The allegations by the interested party that the applicant misled the tribunal into believing that Kilungu District Magistrate’s court had determined the boundary in issue while the truth of the matter is that the case touched on a different boundary between Daudi Sudi and the interested party, are coming too late in the day. Such allegation and or evidence should have formed the basis of an application to quash the decision of the tribunal and or minister. In the premises those allegations are irrelevant for purposes of this application. What matters in applications of these nature, is whether there is a valid order capable of enforcement and whether such order has been enforced by those charged with such responsibility. Of course mandamus applies to public bodies and cannot issue where discretion is involved. Mandamus may be claimed in an action where there is a breach of duty. The person seeking mandamus must show that there resides in him a legal right to performance of a legal duty by a party against whom the mandamus is sought or alternatively that he has a substantial personal interest and the duty is not permissive but imperative and must be of public rather than private nature. As a general rule, a distinct demand for action and, an unequivocal outright refusal is a prerequisite for the grant of an order of mandamus.

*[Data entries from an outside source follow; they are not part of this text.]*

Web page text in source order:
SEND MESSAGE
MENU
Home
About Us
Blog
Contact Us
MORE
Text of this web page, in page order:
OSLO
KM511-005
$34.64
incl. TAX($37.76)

In this case there is no doubt that the District Surveyor is being asked in his official capacity to enforce a decision. The complaint by the applicant is that though the District Surveyor attempted to enforce the order, the purported enforcement was contrary to the terms of the order and decision.

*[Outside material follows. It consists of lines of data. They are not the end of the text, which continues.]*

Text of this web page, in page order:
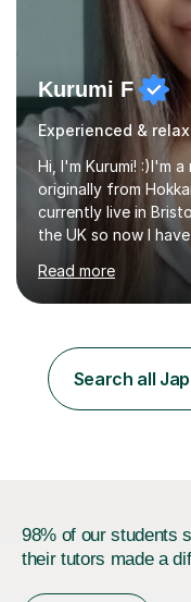
Kurumi F
Hi, I'm Kurumi! :)I'm
originally from
currently live in
the UK so now I
Although I'm
began before then,
I was working as a
to start this carrer
Glasgow and since
students and
Read more
Search all
98% of our students
their tutors made a
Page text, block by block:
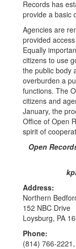
Records has
provide a basic
Agencies are
provided
Equally
citizens to use
the public body
overburden a
functions. The
citizens and
January, the
Office of Open
spirit of
Open
Address:
Northern
152 NBC Drive
Loysburg, PA
Phone:
(814) 766-
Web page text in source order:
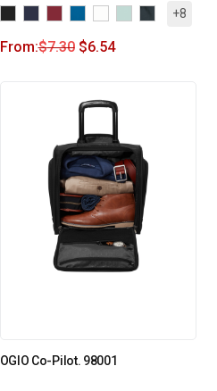
+8
From:$7.30 $6.54
OGIO Co-Pilot. 98001

According to the judgment of Kilungu District Magistrate’s Court,

“....There are about 15 paces between these two trees and because there is no sufficient evidence to prove either party boundary, there is no other alternative other than to this portion of 15 paces to both parties giving 7½ paces.”

As for the minister, he concluded;

“This dispute should have ended long time ago when Kilungu court in case No.L.38 of 1972 (copy attached) ruled and marked boundaries, but the respondent in this case has been interfering with the boundary just as the appellant has claimed. This appeal is allowed the boundary earlier marked by Kilungu court to be reinstated...”

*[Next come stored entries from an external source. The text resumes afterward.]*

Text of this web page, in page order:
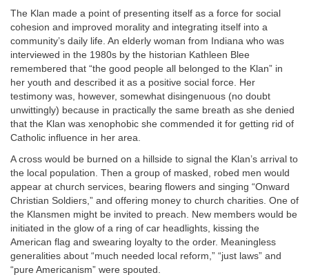
The Klan made a point of presenting itself as a force for social
cohesion and improved morality and integrating itself into a
community’s daily life. An elderly woman from Indiana who was
interviewed in the 1980s by the historian Kathleen Blee
remembered that “the good people all belonged to the Klan” in
her youth and described it as a positive social force. Her
testimony was, however, somewhat disingenuous (no doubt
unwittingly) because in practically the same breath as she denied
that the Klan was xenophobic she commended it for getting rid of
Catholic influence in her area.
A cross would be burned on a hillside to signal the Klan’s arrival to
the local population. Then a group of masked, robed men would
appear at church services, bearing flowers and singing “Onward
Christian Soldiers,” and offering money to church charities. One of
the Klansmen might be invited to preach. New members would be
initiated in the glow of a ring of car headlights, kissing the
American flag and swearing loyalty to the order. Meaningless
generalities about “much needed local reform,” “just laws” and
“pure Americanism” were spouted.

From all the foregoing all that the District Surveyor is required to do is to reinstate the boundary as earlier marked by Kilungu District Magistrate’s Court. This is not a difficult order to comply with. In fact there is even a certified true copy of the original settled boundary in the statutory statement of the applicant. That is what the District Surveyor should do.

If indeed it is the case of the interested party that the District Surveyor implemented the decision of the minister and nothing remains to be implemented, one would have expected the surveyor to say so and not the interested party. Again if indeed the order and or decree had nothing to do with land parcel 259 and or the suit premises, why then was it necessary for the surveyor to come on board. What the applicant is saying is that the implementation was contrary to the decision of Kilungu District Magistrate’s Court and was skewed in favour of the interested party. To that extent, it cannot be said that the implementation of the decision was done as required.

In the premises, I would allow the application and direct the District Survey Makueni to fix the boundary between the two parcels of land in accordance with the decision of Kilungu District Magistrate’s court dated 30th May, 1972. In other words, the boundary should run through the middle of two trees. Guidance may be sought from annexture 2 of the verifying affidavit sworn by the applicant.  The District Surveyor must do so within the next 45 days from the date of the ruling. I make no order as to the costs of these proceedings.

Ruling dated, signed and delivered at Machakos, this 15th day of February, 2012.